We’ve all heard the saying “Walk the Talk.” Today I’m asking you to join us in our “Walk to End Alzheimer’s” and walk the walk! on Wednesday at 6 p.m. at Whitney Commons Park, behind the Senior Center.
Registration starts at 5 p.m. and the walk begins at 6 p.m. You can walk around the beautiful park and enjoy the amazing flowers, check out the labyrinth or just “hang out” and visit with friends. We will take a group photo for those that want to participate and walk for about an hour. The goal is to promote awareness and offer support to those suffering from Alzheimer’s, their families and caregivers.
Statistics show that in 2015 an estimated 5.3 million Americans of all ages have Alzheimer’s disease — this figure does not include other forms of dementia. We all know someone suffering from some form of dementia and/or a caregiver caring for someone. Statistics also show that every 67 seconds someone in the United States develops the disease with almost two-thirds being women.

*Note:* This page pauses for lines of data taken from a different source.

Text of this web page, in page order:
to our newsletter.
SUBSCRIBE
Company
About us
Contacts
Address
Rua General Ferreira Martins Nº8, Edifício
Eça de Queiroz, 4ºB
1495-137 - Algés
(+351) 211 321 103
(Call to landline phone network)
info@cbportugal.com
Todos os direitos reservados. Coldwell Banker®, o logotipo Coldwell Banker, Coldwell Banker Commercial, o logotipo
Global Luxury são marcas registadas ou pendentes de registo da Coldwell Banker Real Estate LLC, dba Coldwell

The impact on caregivers is tremendous. Stress, depression and physical demands are high for caregivers. The Family Caregiver Program along with other Senior Center programs work hard to support caregivers and their loved ones. Respite, support groups and other resources are available to help you in your caregiver role.
My goal each year is to raise funds and promote awareness about the various resources in Sheridan County, the state and around the country to families and caregivers. The Alzheimer’s Association now has a Wyoming Chapter based in Cheyenne. Janet Lewis, executive director of the Wyoming Chapter will be joining us for our walk and will share information about advances and resources for those suffering from Alzheimer’s.

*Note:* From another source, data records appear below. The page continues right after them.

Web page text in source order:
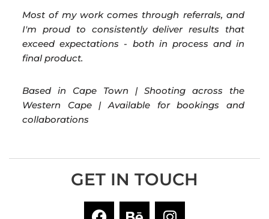
Most of my work comes through referrals, and
I'm proud to consistently deliver results that
exceed expectations - both in process and in
final product.
Based in Cape Town | Shooting across the
Western Cape | Available for bookings and
collaborations
GET IN TOUCH
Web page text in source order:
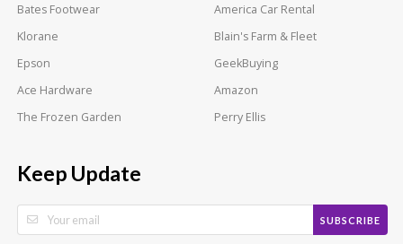
Bates Footwear
America Car Rental
Klorane
Blain's Farm & Fleet
Epson
GeekBuying
Ace Hardware
Amazon
The Frozen Garden
Perry Ellis
Keep Update
SUBSCRIBE
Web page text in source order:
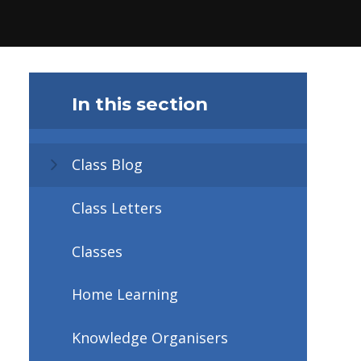
In this section
Class Blog
Class Letters
Classes
Home Learning
Knowledge Organisers

The Alzheimer’s Association lists 10 warning signs of Alzheimer’s. Alzheimer’s disease is the most common form of dementia. It is a symptom that gradually and progressively declines memory, thinking and reasoning skills. Memory loss that disrupts everyday life is not a normal part of aging. The 10 signs are:
1.Memory loss. 2. Difficulty performing familiar tasks. 3. Problems with language. 4. Disorientation to time and place. 5. Poor or decreased judgment. 6. Problems with abstract thinking. 7. Misplacing things. 8. Changes in mood or behavior. 9. Changes in personality. 10. Loss of initiative.
Most people with Alzheimer’s live at home, cared for by family and friends. That said, family and friends (caregivers) need to be aware of resources to support them in their roles as caregivers.
I invite you to stop by our Walk to End Alzheimer’s on Wednesday and pick up resource and support information. I am also available Monday through Friday at the Senior Center to visit with you about the services we provide and how we can be of support to you and your family. You can reach me at 675-1978.
It is vital that caregivers care for themselves in order to be at their best as caregivers. One of my favorite quotes is “To the world you may be one person, but to one person you may be the world” and that is what you caregivers are.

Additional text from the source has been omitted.